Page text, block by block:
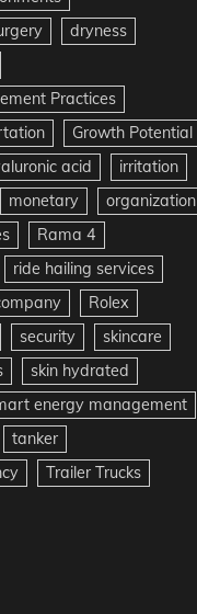
dryness
Practices
Growth Potential
acid
irritation
monetary
organization
Rama 4
ride hailing services
Rolex
security
skincare
skin hydrated
energy management
tanker
Trailer Trucks
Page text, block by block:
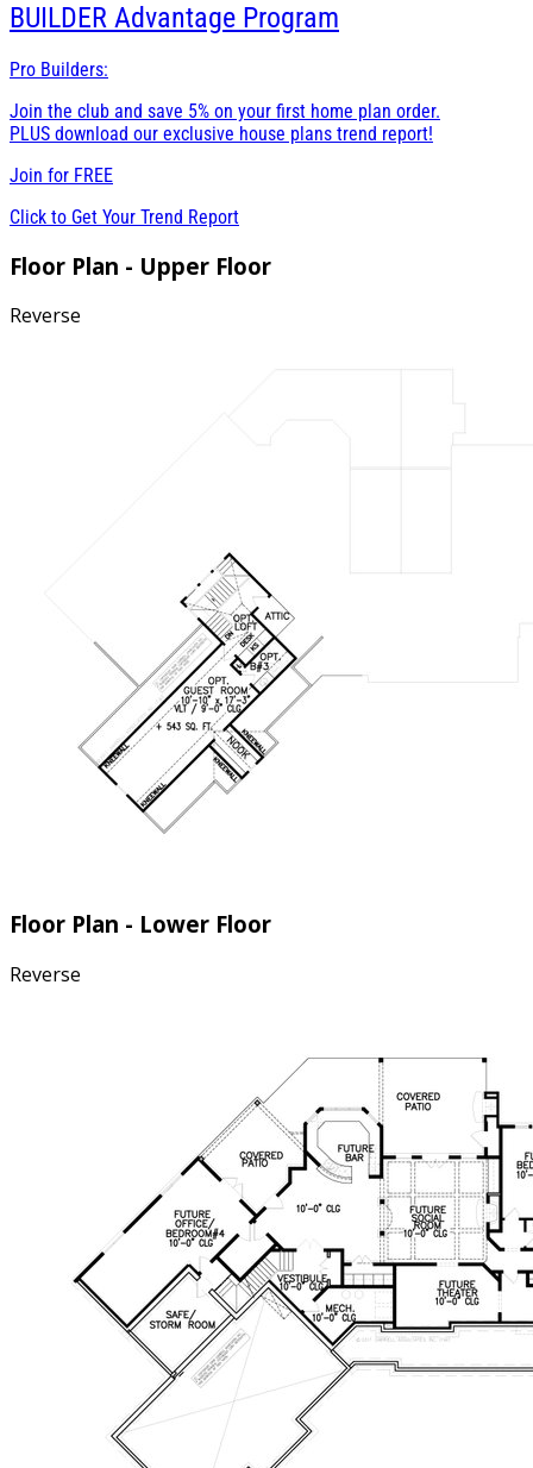
BUILDER Advantage Program
Pro Builders:
Join the club and save 5% on your first home plan order.
PLUS download our exclusive house plans trend report!
Join for FREE
Click to Get Your Trend Report
Floor Plan - Upper Floor
Reverse
Floor Plan - Lower Floor
Reverse
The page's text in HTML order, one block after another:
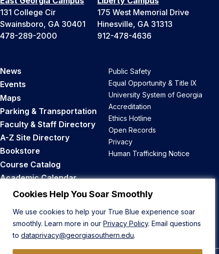
Cookies Help You Soar Smoothly
We use cookies to help your True Blue experience soar
smoothly. Learn more in our Privacy Policy. Email questions
to dataprivacy@georgiasouthern.edu.
131 College Cir
Swainsboro, GA 30401
478-289-2000
175 West Memorial Drive
Hinesville, GA 31313
912-478-4636
News
Events
Maps
Parking & Transportation
Faculty & Staff Directory
A-Z Site Directory
Bookstore
Course Catalog
Academic Calendar
Career Opportunities
Public Safety
Equal Opportunity & Title IX
University System of Georgia
Accreditation
Ethics Hotline
Open Records
Privacy
Human Trafficking Notice
Back to Top
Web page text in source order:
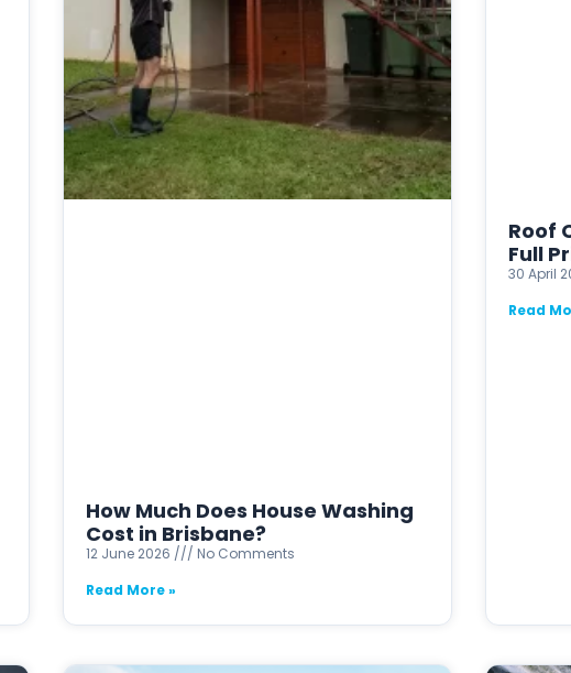
How Much Does House Washing
Cost in Brisbane?
12 June 2026
No Comments
Read More »
Roof
Full
30 April
Read
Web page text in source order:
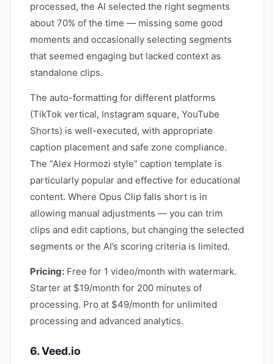
processed, the AI selected the right segments
about 70% of the time — missing some good
moments and occasionally selecting segments
that seemed engaging but lacked context as
standalone clips.
The auto-formatting for different platforms
(TikTok vertical, Instagram square, YouTube
Shorts) is well-executed, with appropriate
caption placement and safe zone compliance.
The “Alex Hormozi style” caption template is
particularly popular and effective for educational
content. Where Opus Clip falls short is in
allowing manual adjustments — you can trim
clips and edit captions, but changing the selected
segments or the AI’s scoring criteria is limited.
Pricing: Free for 1 video/month with watermark.
Starter at $19/month for 200 minutes of
processing. Pro at $49/month for unlimited
processing and advanced analytics.
6. Veed.io
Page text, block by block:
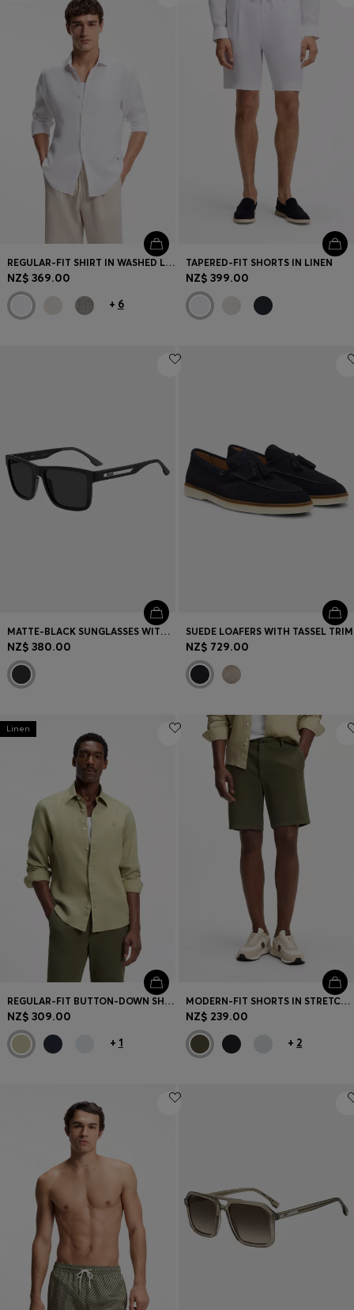
REGULAR-FIT SHIRT IN WASHED LINEN
NZ$ 369.00
+ 6
TAPERED-FIT SHORTS IN LINEN
NZ$ 399.00
MATTE-BLACK SUNGLASSES WITH LOGO INSERT
NZ$ 380.00
SUEDE LOAFERS WITH TASSEL TRIM
NZ$ 729.00
Linen
REGULAR-FIT BUTTON-DOWN SHIRT IN LINEN
NZ$ 309.00
+ 1
MODERN-FIT SHORTS IN STRETCH COTTON
NZ$ 239.00
+ 2
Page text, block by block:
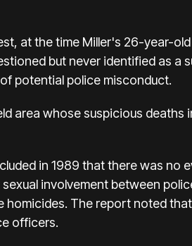
at the time Miller's 26-year-
but never identified as a
potential police misconduct.
area whose suspicious deaths
in 1989 that there was no
involvement between
The report noted
officers.
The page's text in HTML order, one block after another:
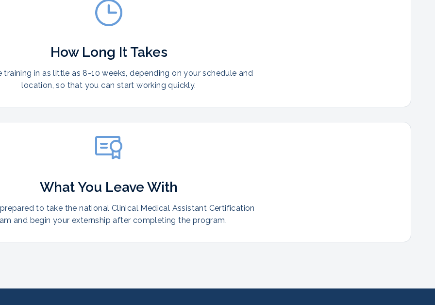
How Long It Takes
training in as little as 8-10 weeks, depending on your schedule and
location, so that you can start working quickly.
What You Leave With
to take the national Clinical Medical Assistant Certification
and begin your externship after completing the program.
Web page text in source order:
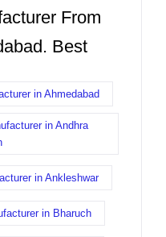
From
Best
in Ahmedabad
in Andhra
in Ankleshwar
in Bharuch
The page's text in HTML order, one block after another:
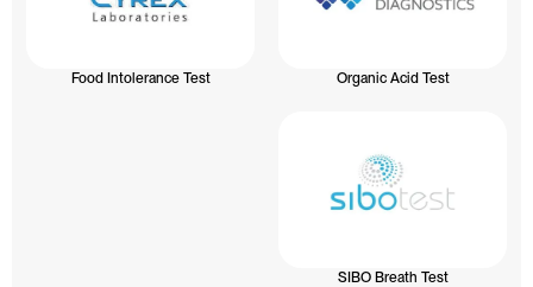
Organic Acid Test
Food Intolerance Test
SIBO Breath Test
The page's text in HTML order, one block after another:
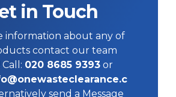
in Touch
information about any of
contact our team
020 8685 9393or
send a Message
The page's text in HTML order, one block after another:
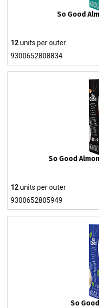
So Good
12units per outer
9300652808834
So Good
12units per outer
9300652805949
So
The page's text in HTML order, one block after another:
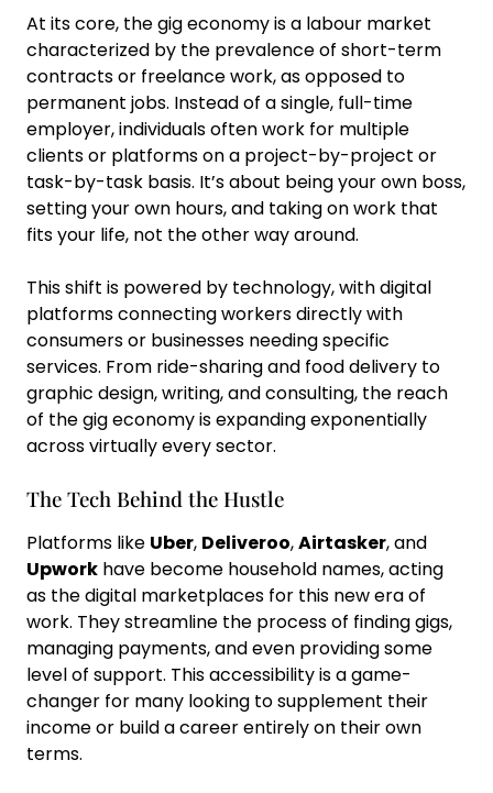
At its core, the gig economy is a labour market
characterized by the prevalence of short-term
contracts or freelance work, as opposed to
permanent jobs. Instead of a single, full-time
employer, individuals often work for multiple
clients or platforms on a project-by-project or
task-by-task basis. It’s about being your own boss,
setting your own hours, and taking on work that
fits your life, not the other way around.
This shift is powered by technology, with digital
platforms connecting workers directly with
consumers or businesses needing specific
services. From ride-sharing and food delivery to
graphic design, writing, and consulting, the reach
of the gig economy is expanding exponentially
across virtually every sector.
The Tech Behind the Hustle
Platforms like Uber, Deliveroo,Airtasker, and
Upwork have become household names, acting
as the digital marketplaces for this new era of
work. They streamline the process of finding gigs,
managing payments, and even providing some
level of support. This accessibility is a game-
changer for many looking to supplement their
income or build a career entirely on their own
terms.
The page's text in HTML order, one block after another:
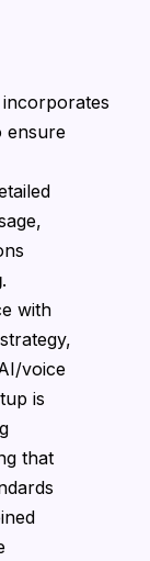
════════════════════
§ What needs to be done: An answer that restates all the entries exactly and drops the images is what is needed.

§ Response box:
Page text, block by block:
dryness
Practices
Growth Potential
acid
irritation
monetary
organization
Rama 4
ride hailing services
Rolex
security
skincare
skin hydrated
energy management
tanker
Trailer Trucks
Page text, block by block:
BUILDER Advantage Program
Pro Builders:
Join the club and save 5% on your first home plan order.
PLUS download our exclusive house plans trend report!
Join for FREE
Click to Get Your Trend Report
Floor Plan - Upper Floor
Reverse
Floor Plan - Lower Floor
Reverse
The page's text in HTML order, one block after another:
Cookies Help You Soar Smoothly
We use cookies to help your True Blue experience soar
smoothly. Learn more in our Privacy Policy. Email questions
to dataprivacy@georgiasouthern.edu.
131 College Cir
Swainsboro, GA 30401
478-289-2000
175 West Memorial Drive
Hinesville, GA 31313
912-478-4636
News
Events
Maps
Parking & Transportation
Faculty & Staff Directory
A-Z Site Directory
Bookstore
Course Catalog
Academic Calendar
Career Opportunities
Public Safety
Equal Opportunity & Title IX
University System of Georgia
Accreditation
Ethics Hotline
Open Records
Privacy
Human Trafficking Notice
Back to Top
Web page text in source order:
How Much Does House Washing
Cost in Brisbane?
12 June 2026
No Comments
Read More »
Roof
Full
30 April
Read
Web page text in source order:
processed, the AI selected the right segments
about 70% of the time — missing some good
moments and occasionally selecting segments
that seemed engaging but lacked context as
standalone clips.
The auto-formatting for different platforms
(TikTok vertical, Instagram square, YouTube
Shorts) is well-executed, with appropriate
caption placement and safe zone compliance.
The “Alex Hormozi style” caption template is
particularly popular and effective for educational
content. Where Opus Clip falls short is in
allowing manual adjustments — you can trim
clips and edit captions, but changing the selected
segments or the AI’s scoring criteria is limited.
Pricing: Free for 1 video/month with watermark.
Starter at $19/month for 200 minutes of
processing. Pro at $49/month for unlimited
processing and advanced analytics.
6. Veed.io
Page text, block by block:
REGULAR-FIT SHIRT IN WASHED LINEN
NZ$ 369.00
+ 6
TAPERED-FIT SHORTS IN LINEN
NZ$ 399.00
MATTE-BLACK SUNGLASSES WITH LOGO INSERT
NZ$ 380.00
SUEDE LOAFERS WITH TASSEL TRIM
NZ$ 729.00
Linen
REGULAR-FIT BUTTON-DOWN SHIRT IN LINEN
NZ$ 309.00
+ 1
MODERN-FIT SHORTS IN STRETCH COTTON
NZ$ 239.00
+ 2
Page text, block by block:
at the time Miller's 26-year-
but never identified as a
potential police misconduct.
area whose suspicious deaths
in 1989 that there was no
involvement between
The report noted
officers.
The page's text in HTML order, one block after another:
How Long It Takes
training in as little as 8-10 weeks, depending on your schedule and
location, so that you can start working quickly.
What You Leave With
to take the national Clinical Medical Assistant Certification
and begin your externship after completing the program.
Web page text in source order:
From
Best
in Ahmedabad
in Andhra
in Ankleshwar
in Bharuch
The page's text in HTML order, one block after another:
Organic Acid Test
Food Intolerance Test
SIBO Breath Test
The page's text in HTML order, one block after another:
in Touch
information about any of
contact our team
020 8685 9393or
send a Message
The page's text in HTML order, one block after another:
So Good
12units per outer
9300652808834
So Good
12units per outer
9300652805949
So
The page's text in HTML order, one block after another:
At its core, the gig economy is a labour market
characterized by the prevalence of short-term
contracts or freelance work, as opposed to
permanent jobs. Instead of a single, full-time
employer, individuals often work for multiple
clients or platforms on a project-by-project or
task-by-task basis. It’s about being your own boss,
setting your own hours, and taking on work that
fits your life, not the other way around.
This shift is powered by technology, with digital
platforms connecting workers directly with
consumers or businesses needing specific
services. From ride-sharing and food delivery to
graphic design, writing, and consulting, the reach
of the gig economy is expanding exponentially
across virtually every sector.
The Tech Behind the Hustle
Platforms like Uber, Deliveroo,Airtasker, and
Upwork have become household names, acting
as the digital marketplaces for this new era of
work. They streamline the process of finding gigs,
managing payments, and even providing some
level of support. This accessibility is a game-
changer for many looking to supplement their
income or build a career entirely on their own
terms.
The page's text in HTML order, one block after another:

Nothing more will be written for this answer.